Health Checks & Failure Modes¶

This page documents the serving layer's health surface, how Kubernetes probes use it, and how the API behaves under each failure condition.

For system-wide failure mode coverage see Architecture: Failure Modes.

Health endpoint¶

`GET /healthcheck/`¶

The single implemented liveness probe. Returns 200 OK when the FastAPI process is alive.

{
  "status": "ok",
  "worker_id": "celery@worker-ml-abc123",
  "memory_usage_mb": 210.4
}

Used by Kubernetes as the pod liveness probe. The Ingress Controller stops routing traffic to a pod when this probe fails.

Note: there is no separate readiness endpoint today. The liveness probe at /healthcheck/ serves both purposes in the current deployment.

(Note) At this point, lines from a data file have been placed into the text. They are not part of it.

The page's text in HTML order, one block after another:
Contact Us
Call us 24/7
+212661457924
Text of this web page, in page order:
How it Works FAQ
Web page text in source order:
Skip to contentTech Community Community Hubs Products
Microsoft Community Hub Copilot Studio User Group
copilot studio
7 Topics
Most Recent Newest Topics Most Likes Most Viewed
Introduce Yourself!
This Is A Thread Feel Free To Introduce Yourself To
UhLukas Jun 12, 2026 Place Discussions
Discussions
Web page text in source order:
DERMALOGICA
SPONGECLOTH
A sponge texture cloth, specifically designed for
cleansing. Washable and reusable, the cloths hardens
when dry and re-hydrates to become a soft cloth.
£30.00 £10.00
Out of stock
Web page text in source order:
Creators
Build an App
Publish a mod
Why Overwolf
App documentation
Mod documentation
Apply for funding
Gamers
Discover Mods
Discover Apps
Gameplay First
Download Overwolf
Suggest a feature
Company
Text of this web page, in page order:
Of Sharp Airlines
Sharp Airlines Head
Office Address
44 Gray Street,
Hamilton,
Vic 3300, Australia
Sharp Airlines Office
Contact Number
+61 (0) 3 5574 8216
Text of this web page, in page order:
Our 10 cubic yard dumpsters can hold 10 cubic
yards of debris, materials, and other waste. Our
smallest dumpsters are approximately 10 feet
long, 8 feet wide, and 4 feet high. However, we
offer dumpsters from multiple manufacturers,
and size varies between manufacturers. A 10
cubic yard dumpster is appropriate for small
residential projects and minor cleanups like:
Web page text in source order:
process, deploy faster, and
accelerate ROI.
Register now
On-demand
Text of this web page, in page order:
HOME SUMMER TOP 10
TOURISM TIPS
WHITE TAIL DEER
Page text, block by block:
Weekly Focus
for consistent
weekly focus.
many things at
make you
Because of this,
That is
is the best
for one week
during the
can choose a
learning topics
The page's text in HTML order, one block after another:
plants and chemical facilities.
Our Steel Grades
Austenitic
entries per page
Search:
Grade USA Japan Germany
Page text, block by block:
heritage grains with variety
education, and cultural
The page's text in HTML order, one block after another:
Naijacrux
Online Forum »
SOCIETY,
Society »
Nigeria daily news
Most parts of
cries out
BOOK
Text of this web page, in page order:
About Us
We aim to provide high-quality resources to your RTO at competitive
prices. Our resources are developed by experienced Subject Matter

Kubernetes probe configuration¶

livenessProbe:
  httpGet:
    path: /healthcheck/
    port: 8000
  initialDelaySeconds: 10
  periodSeconds: 15
  failureThreshold: 3

Degraded-mode behavior by failure type¶

MLflow Registry unavailable¶

Phase	Behavior
Worker startup	Worker fails to load model; pod enters CrashLoopBackOff; K8s restarts it automatically
Running workers	Already-loaded model continues to serve requests; no impact until pod restart

Recovery: restart MLflow pod; running workers are unaffected until their next process start. No automated recovery beyond K8s restart policy.

RabbitMQ unavailable¶

Impact path	Behavior
`POST /predict/` (sync)	FastAPI cannot enqueue task; returns `500` or `503`
`POST /predict/async/`	Same — task submission fails
`GET /predict/{match_id}`	Unaffected — reads from batch parquet directly
`GET /healthcheck/`	Unaffected — process is alive

Celery workers reconnect automatically when RabbitMQ recovers. RabbitMQ is a single broker — its unavailability is a P1 (full inference outage) event.

Redis unavailable¶

Redis failures are handled gracefully:

Cache GET/SET failures are caught and logged as errors.
Inference proceeds via the full Celery path on every request (no cache hits).
No data loss; no incorrect predictions.
Performance degrades (higher latency; more load on workers).

Recovery: Redis pod restarts; cache warms automatically on subsequent requests.

Celery worker unavailable (async path only)¶

POST /predict/async/ enqueues successfully; task stays queued.
GET /monitoring/task_status/{task_id} returns pending indefinitely.
POST /predict/ (sync) blocks and returns 504 Gateway Timeout after 30 s.

Recovery: when a worker restarts, it picks up queued tasks from RabbitMQ. Dead-letter queue captures tasks that exhaust retry budget.

Batch parquet unavailable¶

GET /predict/{match_id} returns 404 or 500.
POST /predict/ (inline features) is unaffected.

Recovery: re-run the batch_inference DVC stage.

Failure severity quick reference¶

Failure	Severity	Inference impact
FastAPI pod crash	P1	Full API unreachable
RabbitMQ down	P1	All sync + async inference fails
MLflow unavailable	P2	New workers cannot load model; running workers unaffected
Redis down	P2	Inference continues; performance degrades (cache miss on all requests)
Worker unavailable	P2	Async tasks queue; sync requests time out after 30 s
Batch parquet missing	P3	Batch lookup fails; inline inference unaffected

See Architecture: Failure Modes for full severity definitions and recovery runbook pointers.